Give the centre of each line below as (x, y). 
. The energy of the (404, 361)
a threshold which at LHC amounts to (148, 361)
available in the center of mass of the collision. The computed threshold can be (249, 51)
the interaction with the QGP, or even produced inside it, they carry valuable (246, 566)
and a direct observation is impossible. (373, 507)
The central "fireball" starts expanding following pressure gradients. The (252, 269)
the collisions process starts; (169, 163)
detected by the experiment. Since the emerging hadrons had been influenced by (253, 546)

● ● ● ●

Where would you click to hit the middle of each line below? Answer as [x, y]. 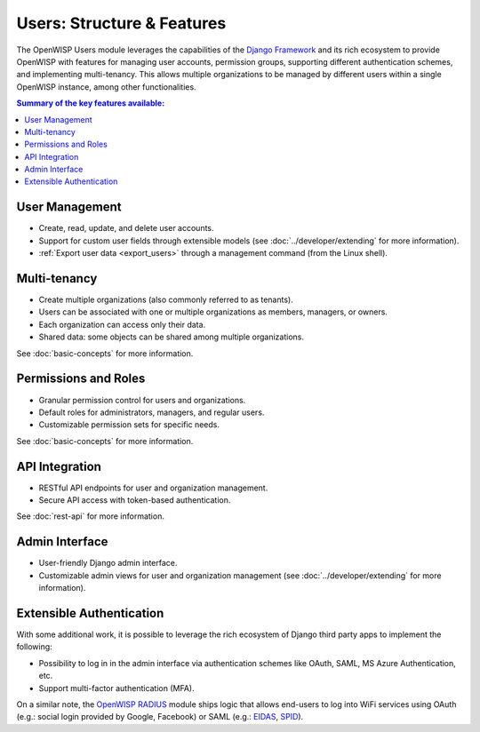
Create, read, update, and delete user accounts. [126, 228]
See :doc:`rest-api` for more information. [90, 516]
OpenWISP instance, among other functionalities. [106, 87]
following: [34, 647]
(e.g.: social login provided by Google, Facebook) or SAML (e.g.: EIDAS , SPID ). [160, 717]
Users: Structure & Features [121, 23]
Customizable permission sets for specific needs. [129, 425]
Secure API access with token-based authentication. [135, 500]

● ● ● ●

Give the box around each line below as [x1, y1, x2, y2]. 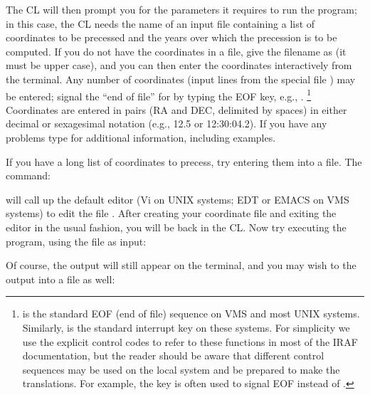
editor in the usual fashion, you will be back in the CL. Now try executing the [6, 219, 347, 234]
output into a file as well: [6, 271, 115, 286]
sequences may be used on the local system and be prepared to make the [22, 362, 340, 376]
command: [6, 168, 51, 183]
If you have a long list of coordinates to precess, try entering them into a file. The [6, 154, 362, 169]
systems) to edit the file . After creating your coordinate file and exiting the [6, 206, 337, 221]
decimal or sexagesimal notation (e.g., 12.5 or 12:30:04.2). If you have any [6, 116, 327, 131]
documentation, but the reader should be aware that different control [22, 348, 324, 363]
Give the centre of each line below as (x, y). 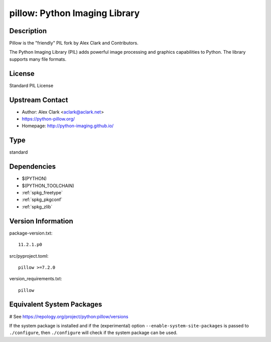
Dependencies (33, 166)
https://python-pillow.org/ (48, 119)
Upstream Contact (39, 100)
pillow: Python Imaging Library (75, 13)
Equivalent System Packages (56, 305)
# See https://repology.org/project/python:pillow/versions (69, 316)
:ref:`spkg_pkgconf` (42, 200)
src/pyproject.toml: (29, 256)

● ● ● ●

● **Exercise objective**:
Please, from the entries above, set down exactly the lines from the one containing "Equivalent System Packages (56, 305)" through the one containing "src/pyproject.toml: (29, 256)", and only those.

● **Written response**:
Equivalent System Packages (56, 305)
# See https://repology.org/project/python:pillow/versions (69, 316)
:ref:`spkg_pkgconf` (42, 200)
src/pyproject.toml: (29, 256)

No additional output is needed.